Any idiot can father a child.
I should know, I was one of those idiots.
Whether or not that idiot is going to help raise that child is another matter entirely.
Because only about three in four American men stick around to raise the child they fathered.
I, too, was one of those idiots.
I say idiot because raising a child is a lot like riding a bike. It’s not something that can be taught, it’s got to be learned. Read all the books you want, watch instructional videos, ask your parents for advice … nothing really prepares you for the moment when the training wheels come off. It’s something you have to experience firsthand.
For me, the training wheels came off even before I technically became a father.
People always say the birth of your first child is the greatest moment in your life. I don’t know about that. Most of my memories of that moment are colored by a mixture of fear and panic.
When Sara’s water unexpectedly broke, we were on the Iowa side of the Mississippi River. The tiny rural hospital where she was supposed to give birth was on the Illinois side. The only way across was the Keokuk river bridge, which, like many bridges in that region in that era, was a swing span. And since it was late April, and the river ice had broken up, and barge traffic was in full operation, the chances of the bridge being open or closed at any given time were approximately 50-50.
So, of course, the bridge was closed. When it finally swung open an hour and a half later, we were ready to begin our desperate 15-mile ride east to the hospital. It was only then that we realized her bug-out bag, or whatever you moms-to-be call it, was still sitting in our house, 15 minutes north of the bridge.

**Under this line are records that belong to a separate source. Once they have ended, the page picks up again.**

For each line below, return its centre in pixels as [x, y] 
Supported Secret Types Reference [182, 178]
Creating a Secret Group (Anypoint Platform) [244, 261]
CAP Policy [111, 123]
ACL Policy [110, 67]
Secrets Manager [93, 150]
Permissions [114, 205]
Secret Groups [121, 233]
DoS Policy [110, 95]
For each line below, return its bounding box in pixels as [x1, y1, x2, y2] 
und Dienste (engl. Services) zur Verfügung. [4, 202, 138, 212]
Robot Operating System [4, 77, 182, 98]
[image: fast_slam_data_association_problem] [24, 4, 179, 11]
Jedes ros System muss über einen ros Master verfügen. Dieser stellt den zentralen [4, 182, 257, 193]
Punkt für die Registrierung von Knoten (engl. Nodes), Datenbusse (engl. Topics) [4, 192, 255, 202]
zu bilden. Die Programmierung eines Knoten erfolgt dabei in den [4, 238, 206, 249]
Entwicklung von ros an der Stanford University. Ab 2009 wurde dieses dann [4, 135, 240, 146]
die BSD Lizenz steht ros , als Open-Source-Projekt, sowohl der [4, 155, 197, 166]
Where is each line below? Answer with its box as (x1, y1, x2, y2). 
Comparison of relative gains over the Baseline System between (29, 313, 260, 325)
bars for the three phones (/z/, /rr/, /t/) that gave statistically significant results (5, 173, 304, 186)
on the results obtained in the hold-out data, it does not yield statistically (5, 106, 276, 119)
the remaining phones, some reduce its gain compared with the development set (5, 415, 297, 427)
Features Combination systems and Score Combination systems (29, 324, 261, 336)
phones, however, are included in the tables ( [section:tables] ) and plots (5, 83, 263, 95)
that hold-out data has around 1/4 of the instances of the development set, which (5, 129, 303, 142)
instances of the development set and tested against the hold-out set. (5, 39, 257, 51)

When we ultimately got to the hospital another hour or so later, I figured we were finally good to go. It was only then that we found out that the woman who was our obstetrician was on vacation and that some guy we’d never met and whose name we couldn’t pronounce would be filling in for her. Sara was a little wound up at this point, so they gave her a Valium. Or maybe it was a horse tranquilizer (this was really rural Illinois in the 1980s, after all).
As for me, I was told to shut up and wait. And wait. And wait.

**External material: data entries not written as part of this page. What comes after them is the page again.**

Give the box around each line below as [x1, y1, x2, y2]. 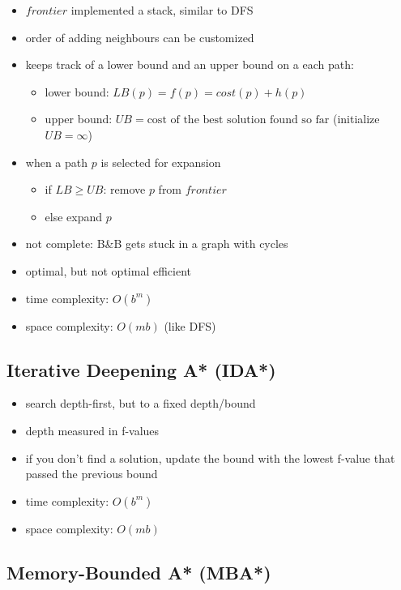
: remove [103, 181, 146, 198]
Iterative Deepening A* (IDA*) [6, 357, 276, 382]
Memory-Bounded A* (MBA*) [6, 559, 271, 584]
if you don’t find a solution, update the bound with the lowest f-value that [25, 449, 395, 466]
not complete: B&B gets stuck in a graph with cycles [25, 235, 288, 252]
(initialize [332, 110, 380, 127]
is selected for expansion [100, 153, 221, 170]
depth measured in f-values [25, 421, 160, 438]

Twenty-four hours later, Sara still hadn’t popped. It was only then that the doctor we’d never met, whose name we couldn’t pronounce, announced it was time for an emergency Caesarian section. And would I like to observe? I told him I would not, and waited with the top half of my wife behind the sheet they’d draped over her chest so she couldn’t see them slice open the bottom half.
When baby Kate was finally pulled out, they cleaned her up, put her in a blanket and handed her off to me like a tiny pink football. Which, in many ways, she was. I mean it was like being 1st and 10 on the one-yard line, with 21 years to go. So I held on for dear life.
I managed to hold on for four months before finally fumbling her. That happened on the first night I soloed. Sara was going out for the evening for a much-needed break. All I had to do was feed the baby supper and put her to bed. To this day, I don’t know how she fell out of the high chair.
Once she got cleaned up and quit screaming, I figured she was no worse for wear. Still, it was probably a good thing DCFS never found out.
Two more pink footballs and 30-some years later, I’ve managed to help raise three daughters without major injury. They’re all grown, educated, married or sort of, and still talk to me. Most of the time, anyway.
Now I get to watch Kate and her husband raise their kids. I refrain from giving my son-in-law parenting advice. Wouldn’t do him any good anyway.
Fatherhood is something you’ve got to figure out on your own.